Therapeutic effects of CEVs@siNOX4 in vivo. (a) Schematic diagram of in vivo experimental design and analysis. (b) qRT‐PCR analysis of NOX4 levels in mice heart tissues; n = 4 per group. Data are normalized to GAPDH. (c and d) Representative images of H&E‐stained heart sections and quantified data showing HW/BW; n = 4 per group.
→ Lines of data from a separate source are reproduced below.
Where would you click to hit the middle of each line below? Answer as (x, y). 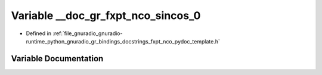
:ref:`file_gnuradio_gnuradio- (88, 33)
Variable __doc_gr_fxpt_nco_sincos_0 (106, 15)
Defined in (39, 33)
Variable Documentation (57, 59)
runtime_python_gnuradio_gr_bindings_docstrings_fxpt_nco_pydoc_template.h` (123, 41)
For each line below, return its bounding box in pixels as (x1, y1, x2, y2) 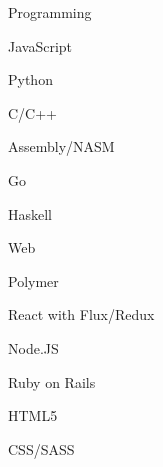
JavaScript (8, 35, 73, 56)
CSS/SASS (8, 438, 75, 459)
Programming (8, 2, 92, 22)
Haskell (8, 203, 53, 224)
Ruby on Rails (8, 371, 96, 392)
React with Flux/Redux (8, 304, 155, 325)
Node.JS (8, 337, 59, 358)
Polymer (8, 270, 59, 291)
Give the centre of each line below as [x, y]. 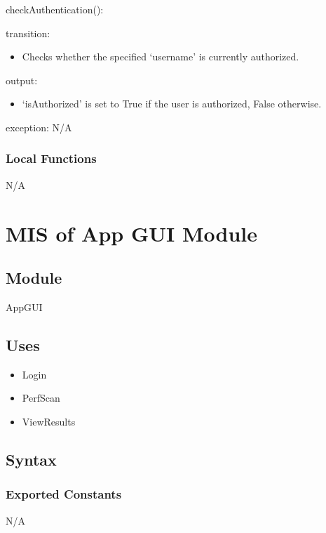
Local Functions [51, 158]
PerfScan [41, 398]
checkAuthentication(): [55, 9]
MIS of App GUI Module [131, 233]
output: [22, 80]
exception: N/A [39, 127]
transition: [28, 33]
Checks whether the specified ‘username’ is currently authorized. [161, 57]
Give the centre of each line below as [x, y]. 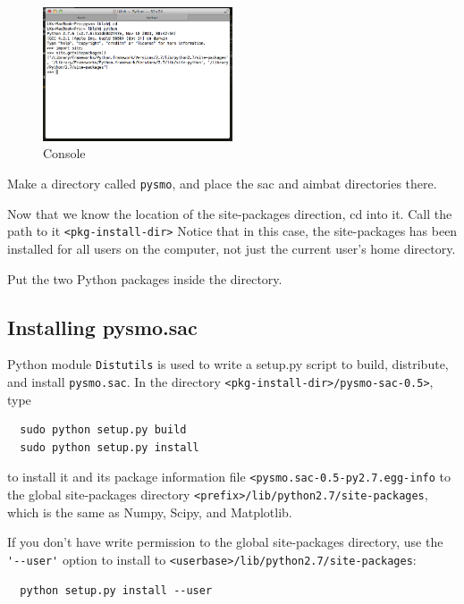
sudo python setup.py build [103, 430]
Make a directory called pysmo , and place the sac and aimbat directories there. [222, 184]
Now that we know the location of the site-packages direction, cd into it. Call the [230, 213]
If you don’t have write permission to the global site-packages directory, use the [225, 542]
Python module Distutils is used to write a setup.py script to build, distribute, [228, 364]
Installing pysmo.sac [102, 327]
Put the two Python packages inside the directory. [145, 278]
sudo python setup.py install [110, 447]
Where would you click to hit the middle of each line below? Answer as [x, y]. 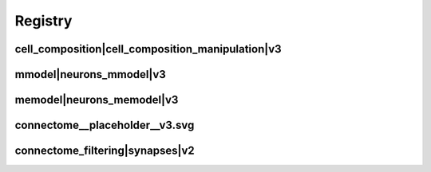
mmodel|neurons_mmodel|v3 [91, 74]
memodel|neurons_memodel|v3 [97, 100]
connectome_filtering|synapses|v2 [105, 151]
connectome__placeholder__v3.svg [105, 125]
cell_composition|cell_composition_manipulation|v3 [148, 49]
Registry [43, 21]
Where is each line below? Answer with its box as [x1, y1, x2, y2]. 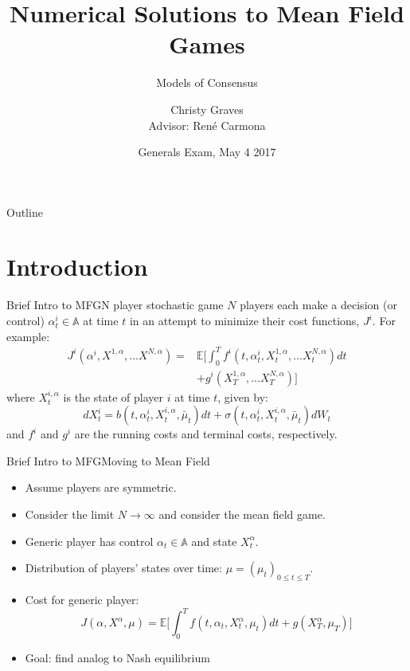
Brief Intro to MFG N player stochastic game [6, 296, 224, 313]
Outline [6, 203, 43, 220]
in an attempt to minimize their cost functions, [129, 312, 360, 328]
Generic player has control [25, 532, 154, 549]
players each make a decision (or [240, 296, 397, 313]
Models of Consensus [156, 74, 258, 91]
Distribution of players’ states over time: [25, 559, 222, 576]
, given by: [217, 388, 269, 405]
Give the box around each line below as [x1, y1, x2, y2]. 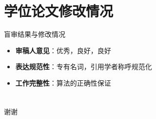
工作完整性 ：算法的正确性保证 [15, 77, 111, 88]
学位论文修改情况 [4, 1, 114, 21]
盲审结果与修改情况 [4, 29, 65, 39]
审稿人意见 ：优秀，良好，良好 [15, 45, 111, 55]
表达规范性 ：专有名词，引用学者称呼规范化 [15, 61, 152, 72]
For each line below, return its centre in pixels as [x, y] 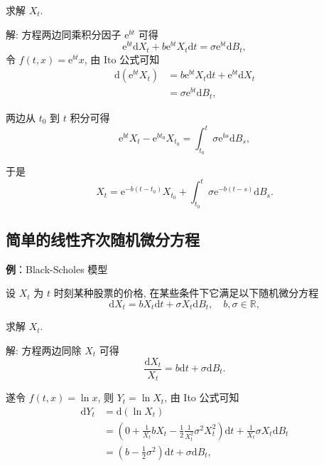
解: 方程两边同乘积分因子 [64, 34]
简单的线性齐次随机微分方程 [103, 239]
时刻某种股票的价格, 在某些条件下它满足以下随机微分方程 [186, 293]
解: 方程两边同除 [44, 350]
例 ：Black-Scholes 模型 [57, 269]
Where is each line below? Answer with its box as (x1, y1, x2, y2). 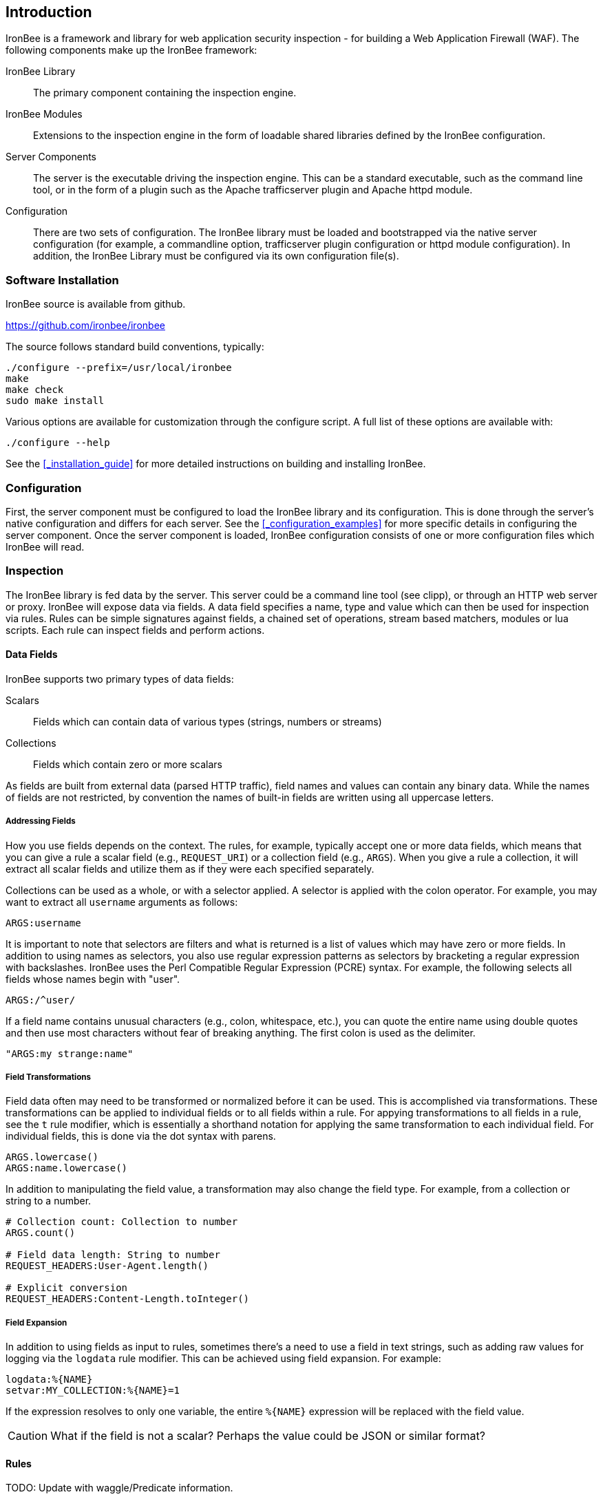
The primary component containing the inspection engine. (33, 87, 297, 99)
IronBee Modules (6, 108, 83, 120)
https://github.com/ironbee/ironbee (6, 319, 165, 332)
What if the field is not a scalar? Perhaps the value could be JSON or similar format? (50, 1429, 485, 1443)
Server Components (6, 151, 96, 163)
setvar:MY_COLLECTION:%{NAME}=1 (6, 1385, 180, 1396)
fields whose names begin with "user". (6, 972, 180, 985)
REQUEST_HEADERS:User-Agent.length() (6, 1260, 209, 1272)

Scale bar = 1 mm. (e and f) Representative images of MT‐stained heart sections and quantified data showing fibrotic area (%); n = 4 per group. Scale bar = 50 μm. (g and h) Representative immunofluorescence images of WGA‐stained heart sections and quantified data showing CSA; n = 4 per group. Scale bar = 50 μm. (i and j) Representative M‐mode images (i) and quantified data showing LVEF and LVFS (j) in the indicated groups; n = 4 per group. (k) qRT‐PCR analysis of ANP, BNP and β‐MHC levels in the indicated groups; n = 4 per group. Data are normalized to GAPDH. * indicates comparison with the control group, *P < 0.05, **P < 0.01, ***P < 0.001, ****P < 0.0001; ^# indicates comparison with the Ang II‐treated group, ^# P < 0.05, ^## P < 0.01.